Speakers:
Student presentation: Alex Demelo
Title: Monte Carlo simulations of an electronic portal imaging device (EPID) toward error detection in patient dose delivery
Abstract:
In-vivo dosimetry, the measurement of the dose delivered to the patient during treatment, is an important, and in some countries mandatory, part of external beam radiation therapy treatments (EBRT), as it allows delivery errors to be detected. One method of performing in-vivo dosimetry involves using electronic portal imaging devices (EPIDs) to reconstruct 3D patient dose maps from 2D transmitted field measurements. Given their high spatial resolution, fast collection time, and high signal sensitivity, EPIDs are powerful dosimetry tools. However, the conversion of EPID signal into a clinically meaningful quantity is a non-trivial process and is sensitive to the corrections and calibration factors necessary to relate the measured EPID pixel intensities to dose to water. These uncertainties limit the accuracy of EPID dose reconstructions. A proposed solution for the EPID calibration is to combine a detailed Monte Carlo model of the EPID with film measurements of dose inside the EPID panel assembly. While this approach is not clinically feasible in the long term, it provides the most direct validation of EPID response in the lab setting.
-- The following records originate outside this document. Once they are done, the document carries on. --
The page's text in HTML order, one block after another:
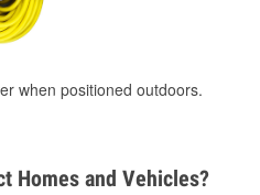
when positioned outdoors.
Homes and Vehicles?
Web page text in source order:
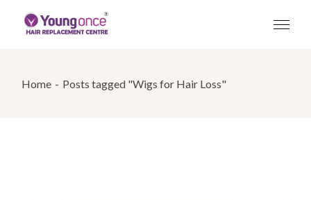
Home Posts tagged "Wigs for Hair Loss"
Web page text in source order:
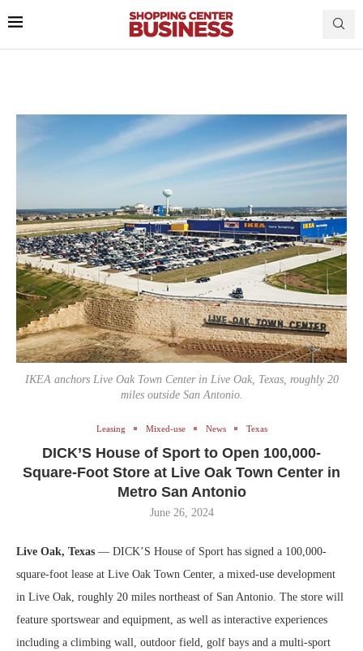
IKEA anchors Live Oak Town Center in Live Oak, Texas, roughly 20
miles outside San Antonio.
Leasing Mixed-use News Texas
DICK’S House of Sport to Open 100,000-
Square-Foot Store at Live Oak Town Center in
Metro San Antonio
June 26, 2024
Live Oak, Texas — DICK’S House of Sport has signed a 100,000-
square-foot lease at Live Oak Town Center, a mixed-use development
in Live Oak, roughly 20 miles northeast of San Antonio. The store will
feature sportswear and equipment, as well as interactive experiences
including a climbing wall, outdoor field, golf bays and a multi-sport
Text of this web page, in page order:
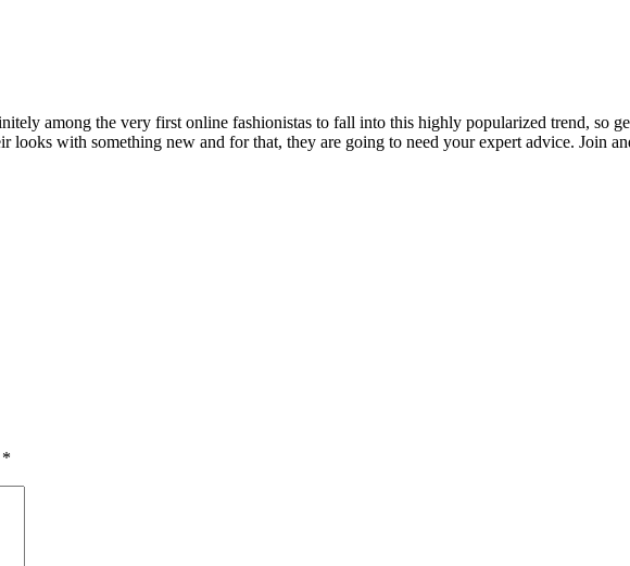
among the very first online fashionistas to fall into this highly popularized trend, so
looks with something new and for that, they are going to need your expert advice. Join
*
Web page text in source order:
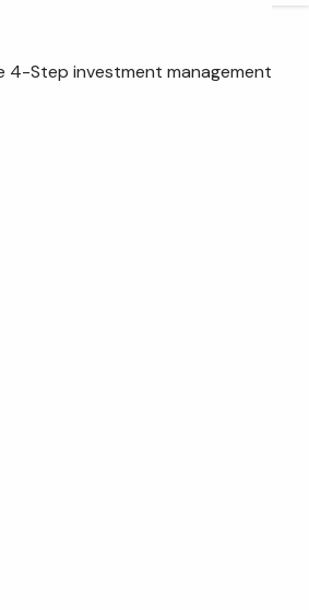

In this presentation, an overview of the methods and challenges of performing EPID dosimetry measurements for EBRT will be given. The newly proposed film-based calibration methodology will be described. Preliminary work towards refining this methodology and understanding its applications and limits will be presented.
Member presentation: Richard B. Richardsona,b
aRadiobiology and Health Branch, Chalk River Laboratories, Canadian Nuclear Laboratories, Chalk River, ON, K0J 1J0, Canada.
bMcGill Medical Physics Unit, Cedars Cancer Centre-Glen Site, Montreal, QC, H4A 3J1, Canada.
Title: The Interconnectedness of Oxygen Levels, Inflammation, Other Mediators and Radiation-Induced Cataracts in Astronauts and A-Bomb Survivors
Abstract:
This presentation will first describe cataract development and the main three age-related cataract types. Canada’s expanding role in space exploration will then be outlined and the high radiation doses expected in future missions to the Moon and Mars. Spacecraft atmospheres before 1976 promoted a different cataract type in NASA astronauts to those observed in astronauts on later missions. The reason for this, I postulated in a peer-reviewed publication in 2022, was due to the lens of the eye requiring an optimal ‘Goldilocks’ range of oxygen levels and the radiation oxygen effect. Like astronauts, A‑bomb survivors have significantly higher dose‑related risks of cataracts and other eye disorders; however, both cohorts also exhibit several cataractogenic mediators intermediate risk factors or mediators such as inflammation. A Monte Carlo, Multi-Tissue Eye model was developed to assess the cataract risk to the irradiated lens and non-lens ocular targets of inflammation from electrons, photons, and neutrons. Consequently, by accounting for mediators and non-lens targets, the impact of ionizing radiation on vision impairment may currently be underestimated for Moon and Mars missions — and diagnostic imaging and radiotherapy procedures.